:: Data
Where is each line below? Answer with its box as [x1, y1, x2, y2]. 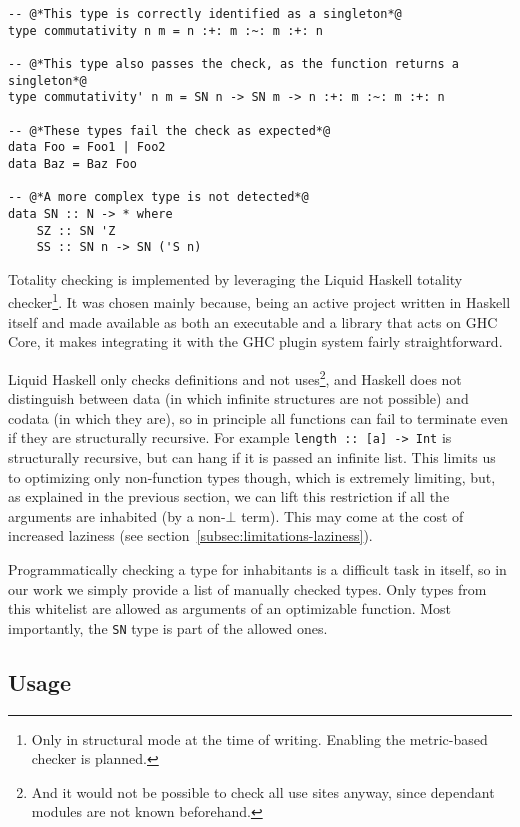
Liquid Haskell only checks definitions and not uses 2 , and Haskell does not [8, 365, 462, 389]
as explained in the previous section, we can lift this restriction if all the [8, 486, 450, 507]
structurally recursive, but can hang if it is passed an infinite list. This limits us [8, 446, 496, 467]
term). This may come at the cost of [241, 505, 464, 526]
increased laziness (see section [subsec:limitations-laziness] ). [8, 525, 373, 546]
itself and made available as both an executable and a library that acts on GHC [8, 311, 498, 332]
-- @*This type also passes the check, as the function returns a [8, 56, 460, 71]
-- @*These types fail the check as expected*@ [8, 123, 331, 138]
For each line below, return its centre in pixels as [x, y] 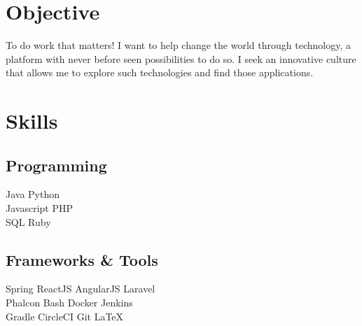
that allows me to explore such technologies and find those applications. [160, 72]
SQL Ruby [28, 221]
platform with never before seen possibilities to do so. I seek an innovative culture [181, 58]
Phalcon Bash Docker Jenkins [69, 303]
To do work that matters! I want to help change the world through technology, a [178, 45]
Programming [56, 165]
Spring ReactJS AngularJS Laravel [81, 289]
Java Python [33, 194]
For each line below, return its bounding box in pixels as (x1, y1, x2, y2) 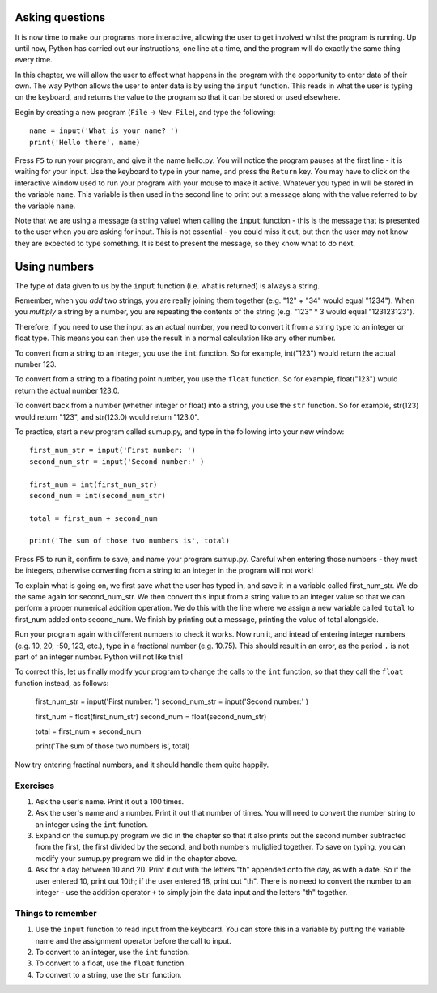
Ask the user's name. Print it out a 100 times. (35, 796, 185, 806)
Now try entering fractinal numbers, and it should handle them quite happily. (15, 760, 269, 769)
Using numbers (15, 259, 95, 273)
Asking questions (15, 11, 106, 24)
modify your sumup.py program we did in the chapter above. (35, 853, 238, 863)
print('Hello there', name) (29, 138, 141, 147)
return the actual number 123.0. (15, 386, 121, 395)
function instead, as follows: (15, 678, 109, 688)
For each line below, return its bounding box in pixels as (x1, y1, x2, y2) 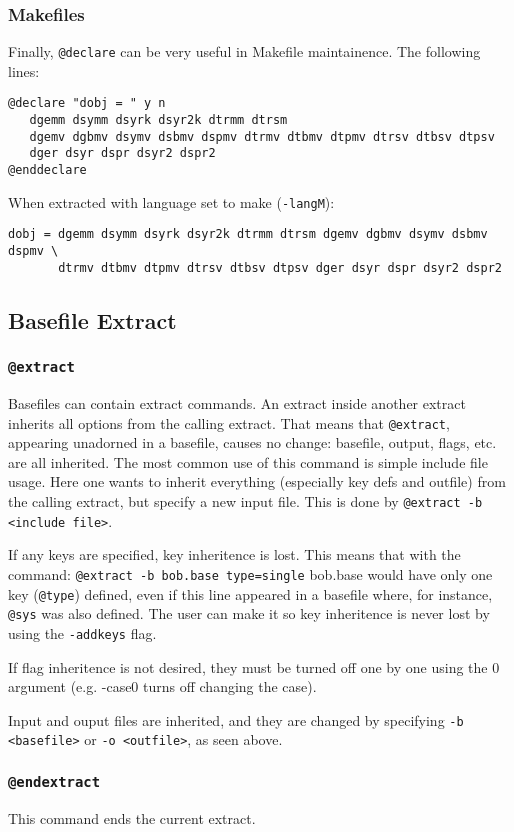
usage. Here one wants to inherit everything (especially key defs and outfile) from (8, 471, 506, 492)
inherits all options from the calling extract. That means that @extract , (8, 412, 450, 433)
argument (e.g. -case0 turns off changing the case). (8, 676, 317, 697)
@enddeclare (8, 163, 87, 178)
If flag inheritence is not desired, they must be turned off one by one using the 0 (8, 656, 500, 677)
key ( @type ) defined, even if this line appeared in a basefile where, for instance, (8, 583, 493, 604)
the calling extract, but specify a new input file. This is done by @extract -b (8, 490, 483, 511)
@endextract (8, 773, 101, 790)
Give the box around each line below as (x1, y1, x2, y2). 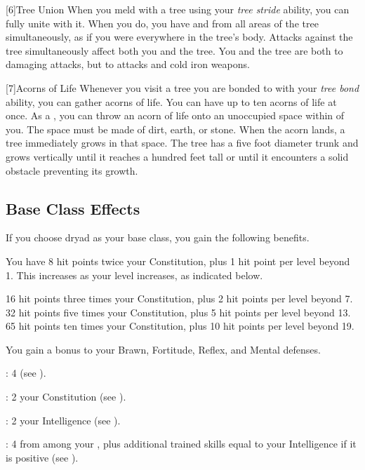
::::
Problem requirements. Every line of the data above is to be repeated exactly; the images are to be left out.

The completed task.
Where is each line below? Answer with its box as [x1, y1, x2, y2]. 
Liquid Haskell only checks definitions and not uses 2 , and Haskell does not [8, 365, 462, 389]
as explained in the previous section, we can lift this restriction if all the [8, 486, 450, 507]
structurally recursive, but can hang if it is passed an infinite list. This limits us [8, 446, 496, 467]
term). This may come at the cost of [241, 505, 464, 526]
increased laziness (see section [subsec:limitations-laziness] ). [8, 525, 373, 546]
itself and made available as both an executable and a library that acts on GHC [8, 311, 498, 332]
-- @*This type also passes the check, as the function returns a [8, 56, 460, 71]
-- @*These types fail the check as expected*@ [8, 123, 331, 138]
For each line below, return its centre in pixels as [x, y] 
that allows me to explore such technologies and find those applications. [160, 72]
SQL Ruby [28, 221]
platform with never before seen possibilities to do so. I seek an innovative culture [181, 58]
Phalcon Bash Docker Jenkins [69, 303]
To do work that matters! I want to help change the world through technology, a [178, 45]
Programming [56, 165]
Spring ReactJS AngularJS Laravel [81, 289]
Java Python [33, 194]
For each line below, return its bounding box in pixels as (x1, y1, x2, y2) 
Ask the user's name. Print it out a 100 times. (35, 796, 185, 806)
Now try entering fractinal numbers, and it should handle them quite happily. (15, 760, 269, 769)
Using numbers (15, 259, 95, 273)
Asking questions (15, 11, 106, 24)
modify your sumup.py program we did in the chapter above. (35, 853, 238, 863)
print('Hello there', name) (29, 138, 141, 147)
return the actual number 123.0. (15, 386, 121, 395)
function instead, as follows: (15, 678, 109, 688)
For each line below, return its bounding box in pixels as (x1, y1, x2, y2) 
usage. Here one wants to inherit everything (especially key defs and outfile) from (8, 471, 506, 492)
inherits all options from the calling extract. That means that @extract , (8, 412, 450, 433)
argument (e.g. -case0 turns off changing the case). (8, 676, 317, 697)
@enddeclare (8, 163, 87, 178)
If flag inheritence is not desired, they must be turned off one by one using the 0 (8, 656, 500, 677)
key ( @type ) defined, even if this line appeared in a basefile where, for instance, (8, 583, 493, 604)
the calling extract, but specify a new input file. This is done by @extract -b (8, 490, 483, 511)
@endextract (8, 773, 101, 790)
Give the box around each line below as (x1, y1, x2, y2). 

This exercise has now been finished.